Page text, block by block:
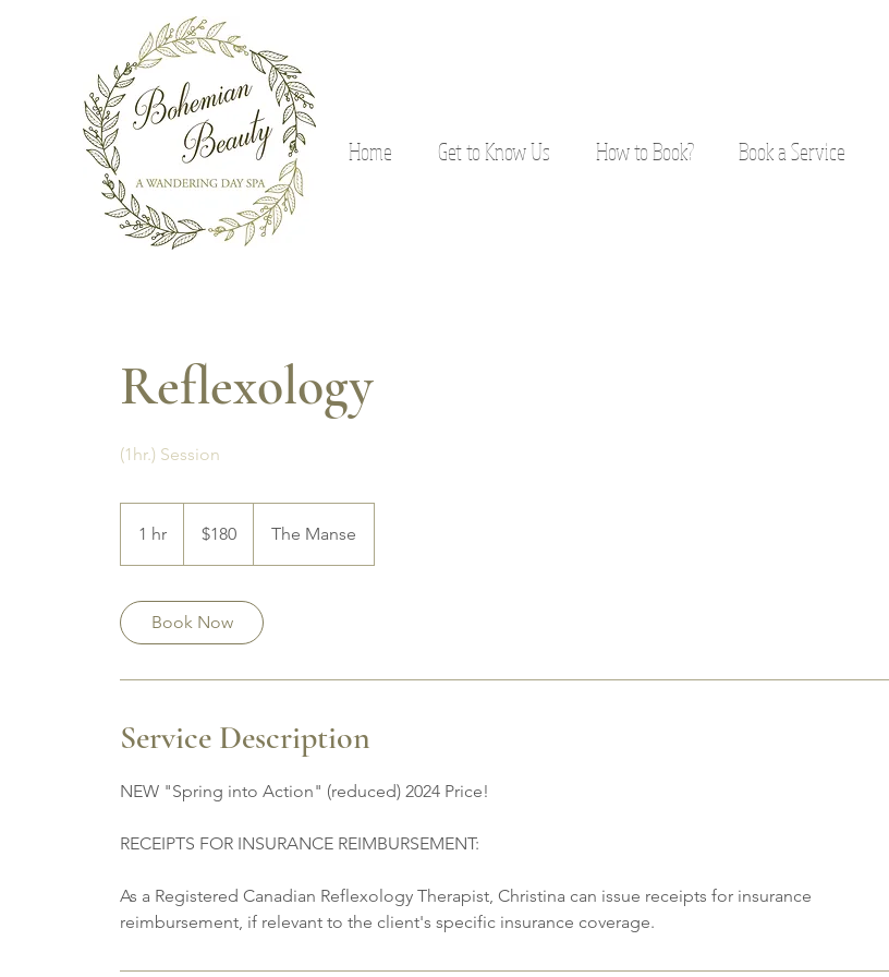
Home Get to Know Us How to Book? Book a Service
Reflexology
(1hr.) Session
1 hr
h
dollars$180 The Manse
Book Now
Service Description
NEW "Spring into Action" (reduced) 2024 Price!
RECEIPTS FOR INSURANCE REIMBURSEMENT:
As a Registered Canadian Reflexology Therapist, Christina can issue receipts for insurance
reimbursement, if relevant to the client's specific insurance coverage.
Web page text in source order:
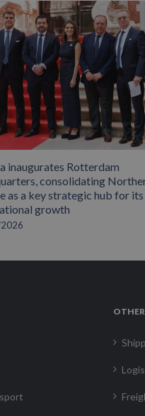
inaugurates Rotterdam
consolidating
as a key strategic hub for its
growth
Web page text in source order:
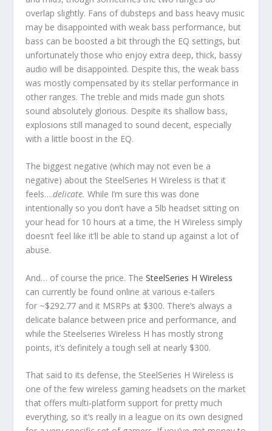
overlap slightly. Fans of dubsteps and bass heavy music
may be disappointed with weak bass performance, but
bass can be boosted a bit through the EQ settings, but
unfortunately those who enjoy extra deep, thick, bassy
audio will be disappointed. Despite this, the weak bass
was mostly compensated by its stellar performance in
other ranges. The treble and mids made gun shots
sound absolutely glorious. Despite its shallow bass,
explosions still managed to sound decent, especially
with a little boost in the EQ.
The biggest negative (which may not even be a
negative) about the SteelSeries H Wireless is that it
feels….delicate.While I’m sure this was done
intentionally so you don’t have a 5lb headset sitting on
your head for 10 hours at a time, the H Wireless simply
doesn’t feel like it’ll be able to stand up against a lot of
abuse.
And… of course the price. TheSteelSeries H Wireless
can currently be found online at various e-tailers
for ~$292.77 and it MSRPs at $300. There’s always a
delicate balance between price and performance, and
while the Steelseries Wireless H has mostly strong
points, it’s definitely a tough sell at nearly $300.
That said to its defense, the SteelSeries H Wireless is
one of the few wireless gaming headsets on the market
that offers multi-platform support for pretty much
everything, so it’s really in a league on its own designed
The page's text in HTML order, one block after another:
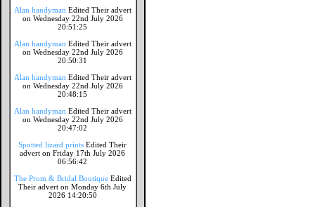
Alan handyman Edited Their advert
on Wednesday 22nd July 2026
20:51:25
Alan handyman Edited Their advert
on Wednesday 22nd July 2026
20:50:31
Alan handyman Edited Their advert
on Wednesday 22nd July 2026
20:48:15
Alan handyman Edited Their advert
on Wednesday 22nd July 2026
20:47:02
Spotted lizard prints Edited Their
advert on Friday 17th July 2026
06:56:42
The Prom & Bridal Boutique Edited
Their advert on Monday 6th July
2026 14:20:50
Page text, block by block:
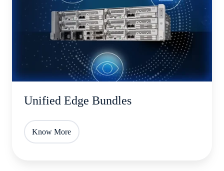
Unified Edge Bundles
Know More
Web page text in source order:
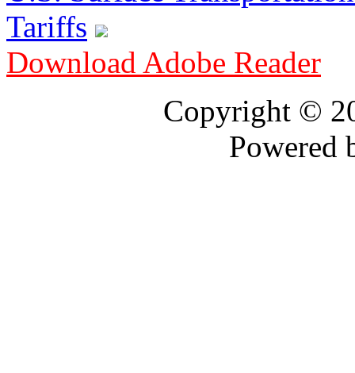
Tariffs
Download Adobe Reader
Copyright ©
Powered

__________

* **GOAL OF THE EXERCISE**
Looking at the data above, show all lines where the word "Know" occurs.

* **RESULT FOR THIS EXERCISE**
Home Get to Know Us How to Book? Book a Service
Know More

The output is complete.